___ Records shown

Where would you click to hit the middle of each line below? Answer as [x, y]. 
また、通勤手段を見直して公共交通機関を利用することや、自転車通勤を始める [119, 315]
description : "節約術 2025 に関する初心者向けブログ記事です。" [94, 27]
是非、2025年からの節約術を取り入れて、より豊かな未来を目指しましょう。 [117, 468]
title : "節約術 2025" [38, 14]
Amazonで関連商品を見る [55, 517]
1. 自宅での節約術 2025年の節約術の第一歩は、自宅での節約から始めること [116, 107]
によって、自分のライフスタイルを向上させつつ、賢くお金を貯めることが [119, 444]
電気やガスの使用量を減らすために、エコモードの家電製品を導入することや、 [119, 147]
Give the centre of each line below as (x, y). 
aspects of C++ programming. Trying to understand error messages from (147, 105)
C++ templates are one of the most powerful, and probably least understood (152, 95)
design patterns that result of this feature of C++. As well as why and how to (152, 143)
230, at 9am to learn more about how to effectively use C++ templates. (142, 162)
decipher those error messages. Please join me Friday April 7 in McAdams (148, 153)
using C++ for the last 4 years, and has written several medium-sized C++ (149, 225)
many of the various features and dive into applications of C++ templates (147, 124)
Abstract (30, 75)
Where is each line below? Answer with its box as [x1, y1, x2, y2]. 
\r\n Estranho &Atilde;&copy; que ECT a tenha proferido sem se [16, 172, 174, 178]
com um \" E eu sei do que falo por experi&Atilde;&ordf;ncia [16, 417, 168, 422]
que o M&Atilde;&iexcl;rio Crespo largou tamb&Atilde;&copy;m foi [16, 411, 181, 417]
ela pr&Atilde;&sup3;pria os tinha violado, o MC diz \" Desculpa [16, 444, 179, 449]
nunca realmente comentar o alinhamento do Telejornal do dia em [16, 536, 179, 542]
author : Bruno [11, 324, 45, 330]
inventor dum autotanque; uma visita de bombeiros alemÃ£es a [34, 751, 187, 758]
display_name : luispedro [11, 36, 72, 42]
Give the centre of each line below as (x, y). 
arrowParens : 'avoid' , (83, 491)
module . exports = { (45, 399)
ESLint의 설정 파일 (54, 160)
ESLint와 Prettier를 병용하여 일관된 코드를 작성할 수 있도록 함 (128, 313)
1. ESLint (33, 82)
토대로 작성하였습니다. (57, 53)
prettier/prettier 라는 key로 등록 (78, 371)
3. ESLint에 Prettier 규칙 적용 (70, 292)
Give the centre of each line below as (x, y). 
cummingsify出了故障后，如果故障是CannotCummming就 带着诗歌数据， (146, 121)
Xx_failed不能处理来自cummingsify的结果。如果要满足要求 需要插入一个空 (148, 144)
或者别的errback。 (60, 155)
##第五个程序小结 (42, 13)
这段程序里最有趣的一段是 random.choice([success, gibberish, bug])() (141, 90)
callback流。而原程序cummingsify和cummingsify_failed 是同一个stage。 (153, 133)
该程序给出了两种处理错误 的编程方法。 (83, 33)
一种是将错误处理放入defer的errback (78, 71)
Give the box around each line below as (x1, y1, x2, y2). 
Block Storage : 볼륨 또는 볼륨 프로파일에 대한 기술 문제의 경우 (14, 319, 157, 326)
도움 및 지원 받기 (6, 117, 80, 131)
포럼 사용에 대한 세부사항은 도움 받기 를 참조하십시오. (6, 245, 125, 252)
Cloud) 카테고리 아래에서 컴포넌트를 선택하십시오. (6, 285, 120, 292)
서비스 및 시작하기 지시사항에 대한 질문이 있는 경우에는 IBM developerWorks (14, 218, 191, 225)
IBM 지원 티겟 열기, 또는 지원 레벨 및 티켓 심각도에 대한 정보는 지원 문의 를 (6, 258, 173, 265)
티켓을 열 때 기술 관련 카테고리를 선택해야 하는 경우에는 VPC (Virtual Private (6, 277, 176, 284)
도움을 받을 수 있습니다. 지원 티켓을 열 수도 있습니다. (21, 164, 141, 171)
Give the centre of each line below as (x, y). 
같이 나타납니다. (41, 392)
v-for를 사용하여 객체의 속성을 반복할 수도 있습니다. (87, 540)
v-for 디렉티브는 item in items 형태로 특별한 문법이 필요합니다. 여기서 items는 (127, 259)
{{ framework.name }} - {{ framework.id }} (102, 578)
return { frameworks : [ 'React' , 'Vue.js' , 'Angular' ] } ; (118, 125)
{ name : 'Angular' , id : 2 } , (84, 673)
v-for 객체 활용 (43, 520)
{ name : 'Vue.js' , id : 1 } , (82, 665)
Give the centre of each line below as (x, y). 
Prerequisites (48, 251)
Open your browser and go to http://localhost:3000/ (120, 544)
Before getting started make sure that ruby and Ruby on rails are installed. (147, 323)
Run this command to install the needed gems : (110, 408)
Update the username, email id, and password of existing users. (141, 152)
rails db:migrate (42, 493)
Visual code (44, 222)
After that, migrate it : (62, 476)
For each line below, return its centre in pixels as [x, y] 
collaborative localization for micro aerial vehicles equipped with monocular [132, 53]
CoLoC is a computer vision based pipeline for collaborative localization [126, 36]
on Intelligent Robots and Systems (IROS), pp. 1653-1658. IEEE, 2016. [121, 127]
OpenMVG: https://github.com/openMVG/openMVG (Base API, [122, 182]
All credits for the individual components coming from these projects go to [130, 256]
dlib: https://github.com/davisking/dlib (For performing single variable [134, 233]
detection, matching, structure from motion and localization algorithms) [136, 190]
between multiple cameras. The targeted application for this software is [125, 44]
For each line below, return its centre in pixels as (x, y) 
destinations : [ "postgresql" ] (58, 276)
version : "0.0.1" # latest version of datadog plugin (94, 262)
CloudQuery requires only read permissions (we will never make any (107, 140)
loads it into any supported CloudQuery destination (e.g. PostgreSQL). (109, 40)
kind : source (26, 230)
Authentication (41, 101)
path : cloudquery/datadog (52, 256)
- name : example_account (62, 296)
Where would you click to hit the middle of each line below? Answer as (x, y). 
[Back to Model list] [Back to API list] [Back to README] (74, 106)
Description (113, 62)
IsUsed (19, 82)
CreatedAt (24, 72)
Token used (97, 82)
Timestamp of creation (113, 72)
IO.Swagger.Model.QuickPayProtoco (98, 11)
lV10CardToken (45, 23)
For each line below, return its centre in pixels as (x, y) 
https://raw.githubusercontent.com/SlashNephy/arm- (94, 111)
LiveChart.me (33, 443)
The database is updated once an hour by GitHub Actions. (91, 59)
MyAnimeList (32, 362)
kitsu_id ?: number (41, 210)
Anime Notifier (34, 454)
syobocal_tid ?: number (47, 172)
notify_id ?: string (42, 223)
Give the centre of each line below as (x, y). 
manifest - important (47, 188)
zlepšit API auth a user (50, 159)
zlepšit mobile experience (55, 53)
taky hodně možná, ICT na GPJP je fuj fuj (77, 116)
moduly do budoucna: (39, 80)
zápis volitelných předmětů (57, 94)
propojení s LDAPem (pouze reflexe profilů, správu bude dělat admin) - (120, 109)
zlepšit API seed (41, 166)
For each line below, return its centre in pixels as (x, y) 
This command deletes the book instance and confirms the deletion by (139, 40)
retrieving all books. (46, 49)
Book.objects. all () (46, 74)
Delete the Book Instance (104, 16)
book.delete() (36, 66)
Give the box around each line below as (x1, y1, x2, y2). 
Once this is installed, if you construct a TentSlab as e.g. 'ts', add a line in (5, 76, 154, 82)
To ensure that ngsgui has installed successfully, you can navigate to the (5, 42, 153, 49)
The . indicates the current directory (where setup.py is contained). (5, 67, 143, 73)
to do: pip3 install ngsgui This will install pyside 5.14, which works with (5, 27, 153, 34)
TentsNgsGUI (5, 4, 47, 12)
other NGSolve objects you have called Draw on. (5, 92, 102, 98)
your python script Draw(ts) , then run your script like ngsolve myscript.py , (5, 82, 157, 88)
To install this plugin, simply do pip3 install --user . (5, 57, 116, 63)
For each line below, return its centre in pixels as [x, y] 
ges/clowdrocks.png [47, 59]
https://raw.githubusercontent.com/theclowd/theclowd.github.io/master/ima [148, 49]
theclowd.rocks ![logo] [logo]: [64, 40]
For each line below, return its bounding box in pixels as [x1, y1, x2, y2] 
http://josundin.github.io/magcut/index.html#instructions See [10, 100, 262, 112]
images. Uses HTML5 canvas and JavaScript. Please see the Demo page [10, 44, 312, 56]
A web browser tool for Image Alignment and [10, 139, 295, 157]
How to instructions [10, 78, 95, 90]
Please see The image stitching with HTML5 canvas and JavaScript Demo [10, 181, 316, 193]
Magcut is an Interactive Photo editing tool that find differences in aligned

______

What the task requires:
Please give again the lines above between the line holding "Description (113, 62)" and the line holding "kitsu_id ?: number (41, 210)", inclusive, exactly as they are and with nothing added.

Written response:
Description (113, 62)
IsUsed (19, 82)
CreatedAt (24, 72)
Token used (97, 82)
Timestamp of creation (113, 72)
IO.Swagger.Model.QuickPayProtoco (98, 11)
lV10CardToken (45, 23)
For each line below, return its centre in pixels as (x, y) 
https://raw.githubusercontent.com/SlashNephy/arm- (94, 111)
LiveChart.me (33, 443)
The database is updated once an hour by GitHub Actions. (91, 59)
MyAnimeList (32, 362)
kitsu_id ?: number (41, 210)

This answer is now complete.